ASSIGNMENT: Through the line with "My Awesome Project 🚀 (108, 20)" and starting from the first line, return the records below word for word, with pictures left out.

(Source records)
....
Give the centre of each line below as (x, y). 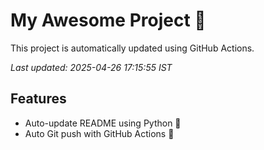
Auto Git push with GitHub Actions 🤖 (99, 133)
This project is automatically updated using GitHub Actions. (132, 48)
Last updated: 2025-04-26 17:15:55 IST (91, 67)
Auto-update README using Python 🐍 (103, 123)
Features (38, 99)
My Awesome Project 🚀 (108, 20)
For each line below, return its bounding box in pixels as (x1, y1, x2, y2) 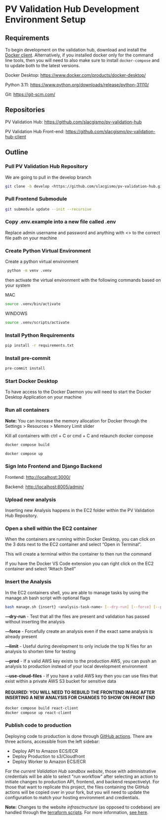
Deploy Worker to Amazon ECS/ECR (12, 759, 86, 765)
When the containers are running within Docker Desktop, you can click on (5, 536, 156, 542)
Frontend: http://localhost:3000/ (5, 474, 71, 480)
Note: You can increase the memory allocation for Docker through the (5, 417, 147, 424)
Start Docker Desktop (5, 378, 58, 385)
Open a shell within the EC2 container (5, 525, 97, 532)
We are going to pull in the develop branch (5, 174, 92, 180)
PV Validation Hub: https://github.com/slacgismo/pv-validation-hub (5, 119, 142, 125)
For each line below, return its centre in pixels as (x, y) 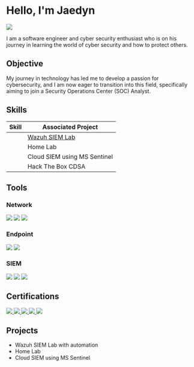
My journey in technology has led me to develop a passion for (83, 78)
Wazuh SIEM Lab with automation (56, 345)
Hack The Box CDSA (56, 166)
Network (19, 205)
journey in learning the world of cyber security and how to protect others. (97, 45)
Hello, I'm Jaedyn (51, 11)
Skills (17, 110)
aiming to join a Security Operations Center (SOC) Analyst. (79, 91)
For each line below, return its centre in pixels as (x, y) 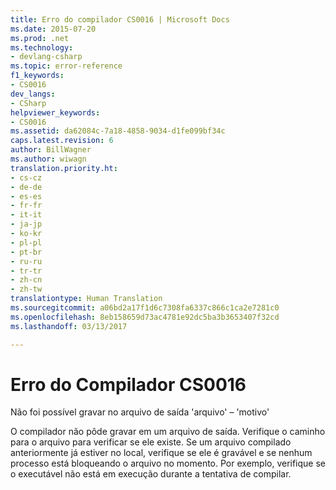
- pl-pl (26, 242)
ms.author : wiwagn (48, 159)
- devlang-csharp (46, 57)
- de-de (26, 187)
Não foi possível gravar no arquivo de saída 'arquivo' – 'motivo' (140, 412)
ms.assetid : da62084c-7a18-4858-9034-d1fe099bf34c (118, 131)
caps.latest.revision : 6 (62, 141)
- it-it (26, 215)
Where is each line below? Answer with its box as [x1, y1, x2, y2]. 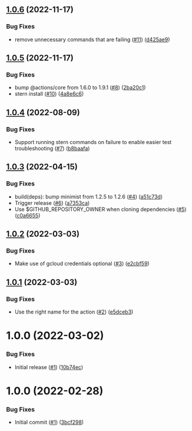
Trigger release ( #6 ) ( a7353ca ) [14, 199, 90, 206]
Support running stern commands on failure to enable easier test [14, 139, 172, 146]
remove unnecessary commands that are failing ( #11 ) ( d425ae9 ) [14, 35, 170, 43]
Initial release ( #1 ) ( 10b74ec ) [14, 363, 84, 371]
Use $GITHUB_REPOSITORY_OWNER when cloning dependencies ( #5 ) [14, 205, 187, 213]
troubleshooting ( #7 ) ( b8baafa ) [14, 145, 90, 152]
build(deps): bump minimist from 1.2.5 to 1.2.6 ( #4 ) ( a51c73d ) [14, 193, 163, 200]
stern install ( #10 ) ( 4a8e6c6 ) [14, 90, 84, 97]
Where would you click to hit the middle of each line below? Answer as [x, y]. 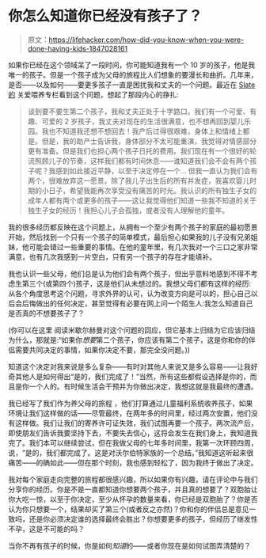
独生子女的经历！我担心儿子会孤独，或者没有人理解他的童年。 [128, 210]
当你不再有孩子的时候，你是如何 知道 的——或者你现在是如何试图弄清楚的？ [129, 545]
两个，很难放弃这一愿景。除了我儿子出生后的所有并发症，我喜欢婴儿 [139, 180]
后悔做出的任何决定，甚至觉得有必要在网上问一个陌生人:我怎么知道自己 [137, 303]
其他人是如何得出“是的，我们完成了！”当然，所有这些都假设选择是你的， [133, 376]
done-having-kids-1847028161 [78, 48]
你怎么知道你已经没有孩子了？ [106, 16]
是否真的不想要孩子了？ [46, 313]
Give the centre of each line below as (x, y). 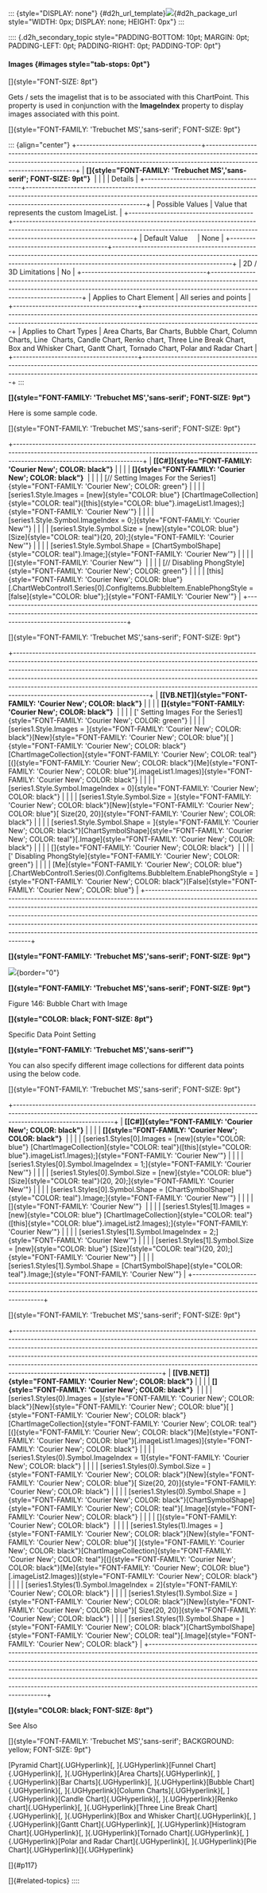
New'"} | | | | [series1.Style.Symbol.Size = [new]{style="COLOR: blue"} (124, 529)
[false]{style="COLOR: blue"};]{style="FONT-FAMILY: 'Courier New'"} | (125, 596)
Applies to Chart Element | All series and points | (172, 297)
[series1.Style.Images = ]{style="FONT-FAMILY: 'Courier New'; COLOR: (125, 729)
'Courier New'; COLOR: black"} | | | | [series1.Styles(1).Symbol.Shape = (124, 1619)
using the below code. (44, 1074)
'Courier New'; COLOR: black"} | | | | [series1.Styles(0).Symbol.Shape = (125, 1492)
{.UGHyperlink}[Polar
....
EXERCISE RESPONSE:
Give the centre of each line below as (x, y). 
Auto Git push with GitHub Actions 🤖 (99, 133)
This project is automatically updated using GitHub Actions. (132, 48)
Last updated: 2025-04-26 17:15:55 IST (91, 67)
Auto-update README using Python 🐍 (103, 123)
Features (38, 99)
My Awesome Project 🚀 (108, 20)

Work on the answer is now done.